The official website states that it is optional to fill in or not, but it is better to include the parameter.
2.4 Configure the firewall#
Find the firewall or security group configuration of your server and open the following ports as shown in Figure 2-2:
-
TCP (21115, 21116, 21117, 21118, 21119)
-
UDP (21116)
Be sure to open these ports in the firewall. Please note that port 21116 should be opened for both TCP and UDP.

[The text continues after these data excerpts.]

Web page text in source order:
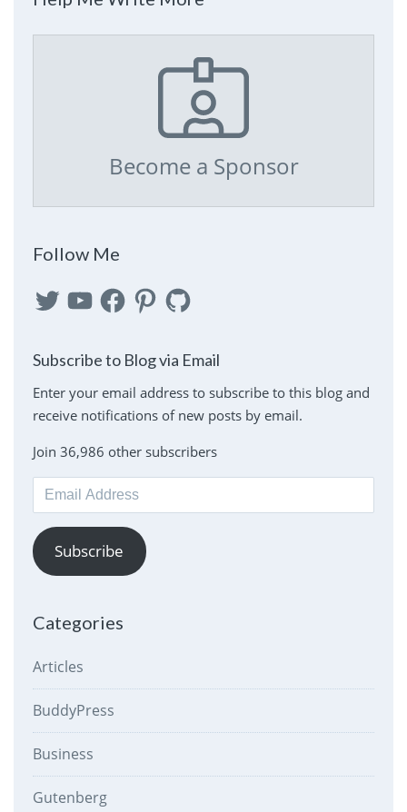
Become a Sponsor
Follow Me
TwitterYouTubeFacebookPinterest
GitHub
Subscribe to Blog via Email
Enter your email address to subscribe to this blog and
receive notifications of new posts by email.
Join 36,986 other subscribers
Email
Address
Subscribe
Categories
Articles
BuddyPress
Business
Gutenberg

hbbs listens on 21115 (tcp), 21116 (tcp/udp), 21118 (tcp);
hbbr listens on 21117 (tcp), 21119 (tcp);
21115 is used by hbbs for NAT type testing;
21116/UDP is used by hbbs for ID registration and heartbeat service;
21116/TCP is used by hbbs for TCP hole punching and connection service;
21117 is used by hbbr as a relay service, 21118 and 21119 are for web client support;
If you don't need web client support (21118, 21119), the corresponding ports can be closed.
3. Configuration and Usage#
3.1 Connecting without using a key#
Enter the server address configured in the second step into the ID/Relay Server configuration of the RustDesk software, and you can start remote connection after the configuration is completed.
① Open the RustDesk software and find the menu option.
② Configure the ID server and relay server addresses.
Note
① Modify the IP address to your own IP address!!!
② Both the connecting and the connected sides need to add relay server configurations!!! (Otherwise, an error of "ID does not exist" will occur)
3.2 Connecting using a key#
After the above configuration is completed, you can already perform normal remote desktop operations and access. However, because the communication is not encrypted, it may be vulnerable to malicious attacks and data theft. Therefore, it is recommended to enable forced key access to the relay address.
① Restart the "hbbs/hbbr" service to enable encrypted connections.
pm2 start hbbs -r <relay-server-ip[:port]> -k _
pm2 start hbbr -k _
② Find the key file.
The key file is configured in the relay software directory as "id_ed25519.pub". Use the following command to view the key.
cat ./id_ed25519.pub
③ Configure the key.
Add the key information to the key option to enable encrypted connections.